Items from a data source
[Start of section]
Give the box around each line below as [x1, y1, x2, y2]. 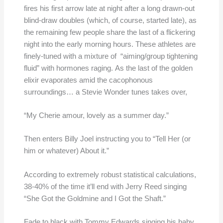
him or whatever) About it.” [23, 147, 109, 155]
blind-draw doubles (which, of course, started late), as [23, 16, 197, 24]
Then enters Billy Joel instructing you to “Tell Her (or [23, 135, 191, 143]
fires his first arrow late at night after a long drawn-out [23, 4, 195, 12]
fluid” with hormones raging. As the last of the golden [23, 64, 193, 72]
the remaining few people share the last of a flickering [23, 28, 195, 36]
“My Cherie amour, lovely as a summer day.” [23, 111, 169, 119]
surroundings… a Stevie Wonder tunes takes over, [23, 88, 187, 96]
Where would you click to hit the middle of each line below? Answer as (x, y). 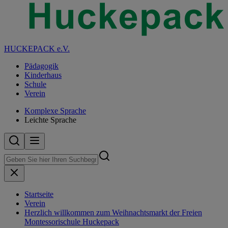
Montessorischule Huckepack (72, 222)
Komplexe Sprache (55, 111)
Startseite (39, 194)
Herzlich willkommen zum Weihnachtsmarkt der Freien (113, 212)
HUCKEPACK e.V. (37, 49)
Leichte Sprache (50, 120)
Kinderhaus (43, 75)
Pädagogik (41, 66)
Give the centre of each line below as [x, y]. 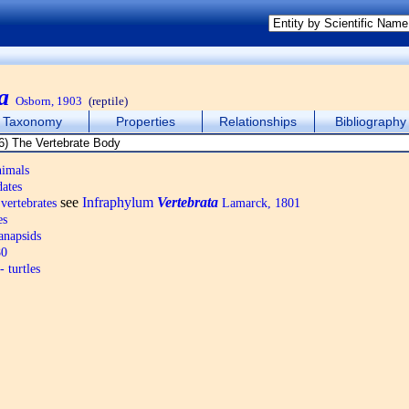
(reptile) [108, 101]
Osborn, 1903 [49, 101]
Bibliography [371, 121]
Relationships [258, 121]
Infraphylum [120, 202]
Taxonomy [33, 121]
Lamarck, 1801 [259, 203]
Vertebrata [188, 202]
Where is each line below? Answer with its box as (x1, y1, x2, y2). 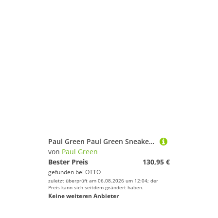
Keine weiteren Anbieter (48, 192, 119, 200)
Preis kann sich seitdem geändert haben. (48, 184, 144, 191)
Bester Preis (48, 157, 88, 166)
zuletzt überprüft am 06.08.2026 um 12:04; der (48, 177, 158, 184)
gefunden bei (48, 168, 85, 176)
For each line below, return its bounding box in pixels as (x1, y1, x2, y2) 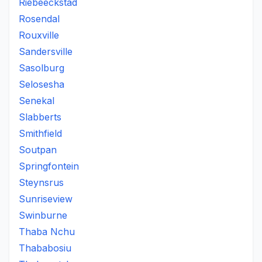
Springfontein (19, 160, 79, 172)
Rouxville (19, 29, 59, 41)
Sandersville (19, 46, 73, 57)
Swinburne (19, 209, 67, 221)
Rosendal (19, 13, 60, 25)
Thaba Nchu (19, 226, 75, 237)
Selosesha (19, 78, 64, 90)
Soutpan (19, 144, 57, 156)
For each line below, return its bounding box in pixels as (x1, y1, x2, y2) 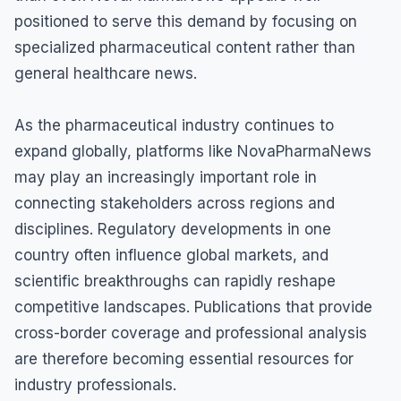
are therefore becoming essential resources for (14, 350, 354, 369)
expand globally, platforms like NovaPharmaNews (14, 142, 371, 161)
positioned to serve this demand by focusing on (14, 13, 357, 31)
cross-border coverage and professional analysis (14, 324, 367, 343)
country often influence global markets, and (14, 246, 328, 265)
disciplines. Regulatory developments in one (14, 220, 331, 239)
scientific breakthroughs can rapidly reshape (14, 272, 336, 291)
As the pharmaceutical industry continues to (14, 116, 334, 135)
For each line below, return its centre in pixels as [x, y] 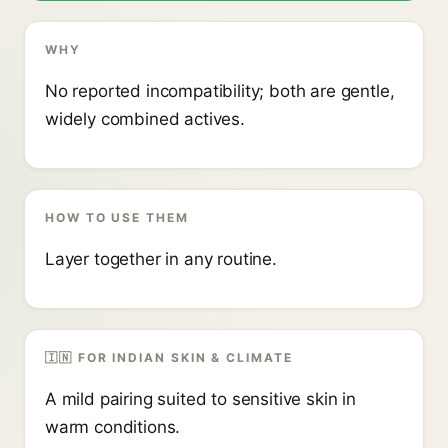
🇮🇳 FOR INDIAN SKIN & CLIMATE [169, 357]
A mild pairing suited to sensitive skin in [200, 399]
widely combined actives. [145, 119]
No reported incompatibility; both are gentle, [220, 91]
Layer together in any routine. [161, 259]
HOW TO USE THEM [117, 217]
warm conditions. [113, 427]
[End of section]
[Start of section]
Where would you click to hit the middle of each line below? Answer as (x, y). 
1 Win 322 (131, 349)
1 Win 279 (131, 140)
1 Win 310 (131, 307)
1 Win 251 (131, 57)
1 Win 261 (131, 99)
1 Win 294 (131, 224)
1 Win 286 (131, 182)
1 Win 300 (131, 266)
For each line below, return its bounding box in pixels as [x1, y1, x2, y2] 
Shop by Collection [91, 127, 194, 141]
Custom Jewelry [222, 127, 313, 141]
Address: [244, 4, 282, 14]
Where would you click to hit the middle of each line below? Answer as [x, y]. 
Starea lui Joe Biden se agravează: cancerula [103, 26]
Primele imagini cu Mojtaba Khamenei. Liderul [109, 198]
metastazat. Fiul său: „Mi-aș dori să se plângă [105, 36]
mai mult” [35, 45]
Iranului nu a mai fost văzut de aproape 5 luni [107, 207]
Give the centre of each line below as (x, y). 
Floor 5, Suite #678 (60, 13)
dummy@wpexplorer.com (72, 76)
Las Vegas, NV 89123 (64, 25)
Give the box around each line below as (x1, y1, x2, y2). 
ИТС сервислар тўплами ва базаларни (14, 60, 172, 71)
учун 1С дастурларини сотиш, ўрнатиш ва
[End of section]
[Start of section]
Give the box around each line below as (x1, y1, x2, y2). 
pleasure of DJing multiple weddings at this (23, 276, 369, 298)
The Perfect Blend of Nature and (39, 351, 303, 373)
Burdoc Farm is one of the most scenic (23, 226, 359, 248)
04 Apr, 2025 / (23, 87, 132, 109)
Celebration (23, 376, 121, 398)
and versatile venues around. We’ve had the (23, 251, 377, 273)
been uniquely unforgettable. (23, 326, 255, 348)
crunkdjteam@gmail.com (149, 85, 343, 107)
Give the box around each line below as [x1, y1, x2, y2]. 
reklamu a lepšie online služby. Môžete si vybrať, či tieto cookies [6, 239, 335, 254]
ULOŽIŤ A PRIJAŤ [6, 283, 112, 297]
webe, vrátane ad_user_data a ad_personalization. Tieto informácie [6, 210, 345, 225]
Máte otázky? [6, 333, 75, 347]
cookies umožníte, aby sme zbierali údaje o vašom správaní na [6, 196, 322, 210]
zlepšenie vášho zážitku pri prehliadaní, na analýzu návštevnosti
[End of section]
■ Task:
Whenever a line above contains "this", copy that line.

■ Written response:
positioned to serve this demand by focusing on (14, 13, 357, 31)
pleasure of DJing multiple weddings at this (23, 276, 369, 298)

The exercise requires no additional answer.